=== What to do ===
Find the lines below that contain the word "Förderpreis" and count them. Only the number should be given.

(Data for processing begins)

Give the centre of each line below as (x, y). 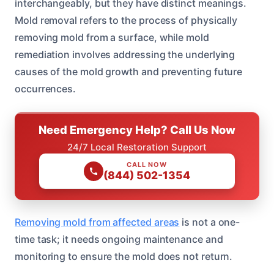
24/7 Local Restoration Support (137, 147)
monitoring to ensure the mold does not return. (124, 256)
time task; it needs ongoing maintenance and (119, 239)
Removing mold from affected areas (97, 222)
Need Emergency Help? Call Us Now (137, 129)
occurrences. (46, 88)
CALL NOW (147, 164)
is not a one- (210, 222)
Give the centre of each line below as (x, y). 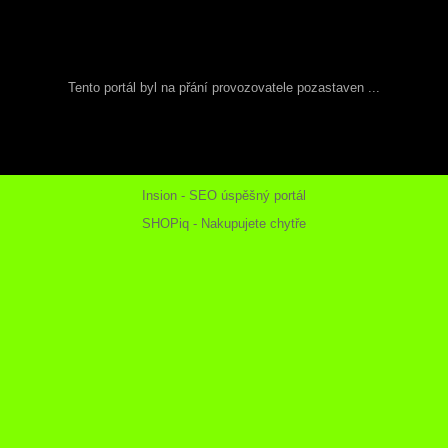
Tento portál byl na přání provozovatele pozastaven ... (224, 87)
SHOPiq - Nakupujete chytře (224, 223)
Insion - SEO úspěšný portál (224, 195)
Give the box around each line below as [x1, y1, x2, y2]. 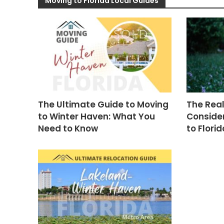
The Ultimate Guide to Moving [37, 98, 168, 110]
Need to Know [37, 122, 98, 134]
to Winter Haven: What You [37, 110, 155, 122]
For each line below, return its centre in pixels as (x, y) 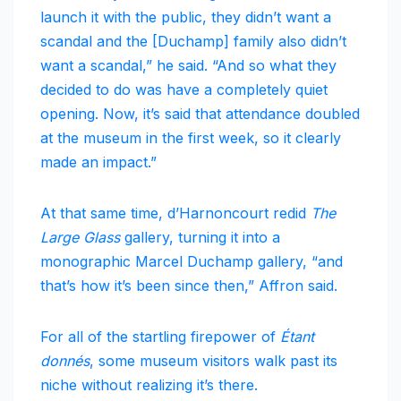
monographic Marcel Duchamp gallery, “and (192, 262)
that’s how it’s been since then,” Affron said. (189, 286)
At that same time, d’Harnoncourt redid (175, 213)
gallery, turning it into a (200, 238)
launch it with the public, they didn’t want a (186, 17)
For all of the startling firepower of (160, 337)
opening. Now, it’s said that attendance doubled (200, 114)
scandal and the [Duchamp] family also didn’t (193, 42)
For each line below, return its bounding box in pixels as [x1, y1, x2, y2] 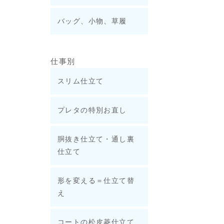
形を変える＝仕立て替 [57, 176, 134, 184]
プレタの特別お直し [57, 106, 127, 114]
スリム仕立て [57, 77, 104, 85]
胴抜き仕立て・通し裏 [57, 135, 134, 143]
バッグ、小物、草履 [57, 17, 127, 25]
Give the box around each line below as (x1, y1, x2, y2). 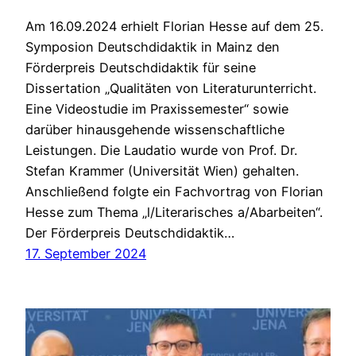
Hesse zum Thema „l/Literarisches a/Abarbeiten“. (25, 204, 323, 221)
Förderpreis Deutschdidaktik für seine (25, 60, 256, 76)
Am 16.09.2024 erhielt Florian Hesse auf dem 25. (25, 18, 323, 35)
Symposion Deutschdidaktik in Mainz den (25, 39, 280, 56)
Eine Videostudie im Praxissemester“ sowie (25, 101, 288, 118)
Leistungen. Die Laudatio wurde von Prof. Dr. (25, 142, 297, 159)
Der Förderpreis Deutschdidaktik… (25, 225, 234, 242)
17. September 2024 (25, 246, 146, 262)
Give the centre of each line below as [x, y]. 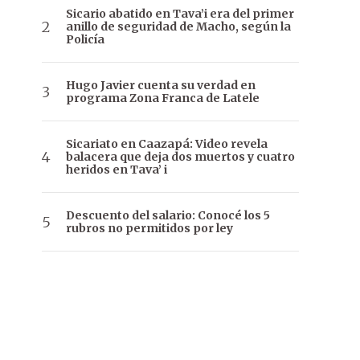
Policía [85, 40]
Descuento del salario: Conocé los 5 [168, 216]
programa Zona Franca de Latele [163, 98]
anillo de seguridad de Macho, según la [178, 27]
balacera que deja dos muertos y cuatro [180, 157]
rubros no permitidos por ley [149, 229]
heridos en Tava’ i [117, 170]
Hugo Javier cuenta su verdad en [161, 86]
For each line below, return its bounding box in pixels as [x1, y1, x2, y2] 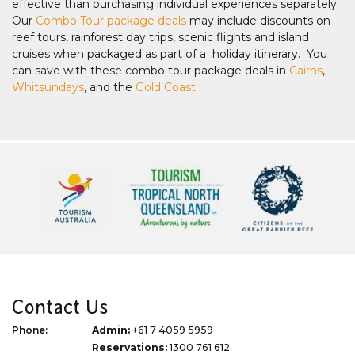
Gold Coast [136, 80, 196, 95]
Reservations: [92, 341, 167, 353]
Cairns [289, 63, 323, 78]
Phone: [12, 324, 48, 337]
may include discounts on [186, 13, 330, 29]
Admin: [92, 324, 130, 337]
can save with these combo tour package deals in [12, 63, 289, 78]
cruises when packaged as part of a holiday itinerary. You [12, 47, 327, 62]
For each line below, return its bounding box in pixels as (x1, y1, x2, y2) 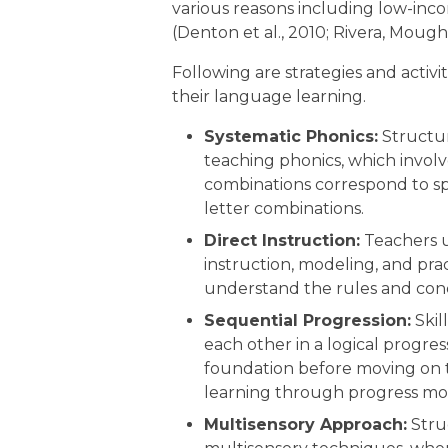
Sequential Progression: (204, 311, 411, 330)
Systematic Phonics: (204, 127, 378, 146)
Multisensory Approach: (204, 415, 407, 434)
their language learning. (172, 87, 366, 106)
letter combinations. (204, 199, 364, 218)
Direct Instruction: (204, 231, 360, 250)
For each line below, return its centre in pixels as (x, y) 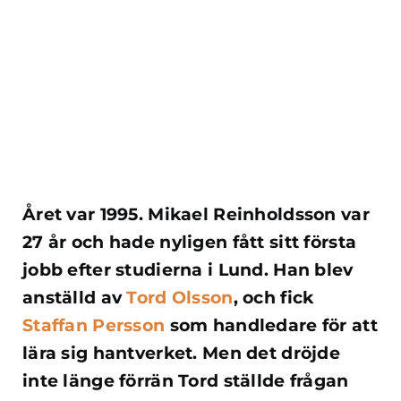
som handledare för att (271, 326)
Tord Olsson (180, 298)
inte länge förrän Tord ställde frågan (186, 381)
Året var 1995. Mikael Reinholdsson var (196, 215)
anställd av (75, 298)
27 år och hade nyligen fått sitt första (190, 243)
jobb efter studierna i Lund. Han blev (188, 270)
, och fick (273, 298)
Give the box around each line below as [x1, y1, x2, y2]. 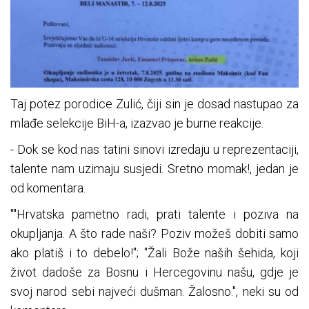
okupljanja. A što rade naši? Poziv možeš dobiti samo [10, 226, 299, 241]
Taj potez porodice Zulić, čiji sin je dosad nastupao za [10, 96, 299, 111]
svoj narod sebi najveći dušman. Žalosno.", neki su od [10, 283, 299, 299]
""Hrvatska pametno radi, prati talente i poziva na [10, 206, 299, 221]
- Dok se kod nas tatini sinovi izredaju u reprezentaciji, [10, 141, 299, 157]
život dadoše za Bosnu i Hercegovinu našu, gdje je [10, 264, 299, 279]
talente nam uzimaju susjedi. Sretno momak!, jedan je [10, 161, 299, 176]
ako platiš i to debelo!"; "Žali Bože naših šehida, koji [10, 245, 299, 260]
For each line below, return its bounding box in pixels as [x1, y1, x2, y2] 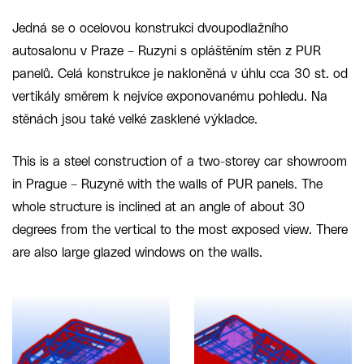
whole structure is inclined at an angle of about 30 [12, 200, 305, 214]
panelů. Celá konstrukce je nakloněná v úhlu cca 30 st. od [12, 67, 348, 80]
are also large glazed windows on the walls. [12, 245, 262, 259]
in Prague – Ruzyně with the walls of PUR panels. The [12, 177, 323, 191]
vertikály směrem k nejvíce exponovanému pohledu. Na [12, 89, 327, 103]
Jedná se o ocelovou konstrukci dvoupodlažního [12, 21, 288, 35]
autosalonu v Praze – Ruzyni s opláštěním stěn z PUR [12, 44, 321, 58]
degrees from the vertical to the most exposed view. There [12, 223, 348, 236]
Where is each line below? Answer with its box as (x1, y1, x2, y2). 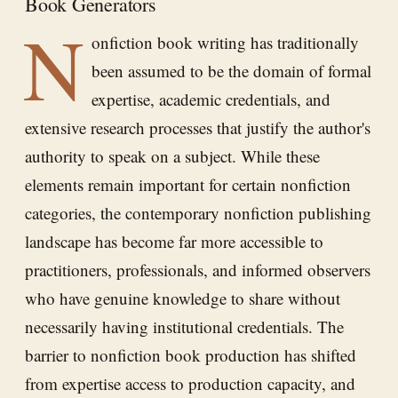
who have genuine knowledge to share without (25, 286, 340, 309)
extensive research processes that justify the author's (25, 115, 370, 139)
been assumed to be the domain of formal (91, 59, 371, 82)
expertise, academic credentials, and (91, 87, 330, 110)
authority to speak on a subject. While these (25, 144, 320, 167)
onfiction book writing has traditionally (91, 30, 359, 53)
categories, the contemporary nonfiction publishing (25, 201, 371, 224)
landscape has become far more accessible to (25, 229, 323, 252)
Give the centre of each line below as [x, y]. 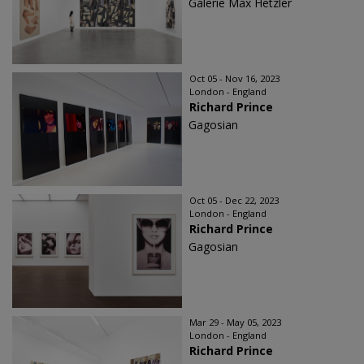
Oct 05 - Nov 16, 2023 [234, 78]
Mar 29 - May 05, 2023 [235, 322]
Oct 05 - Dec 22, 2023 [234, 200]
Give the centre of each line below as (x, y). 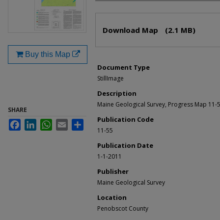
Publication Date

(Data for processing ends)

=== Answer to this problem ===
2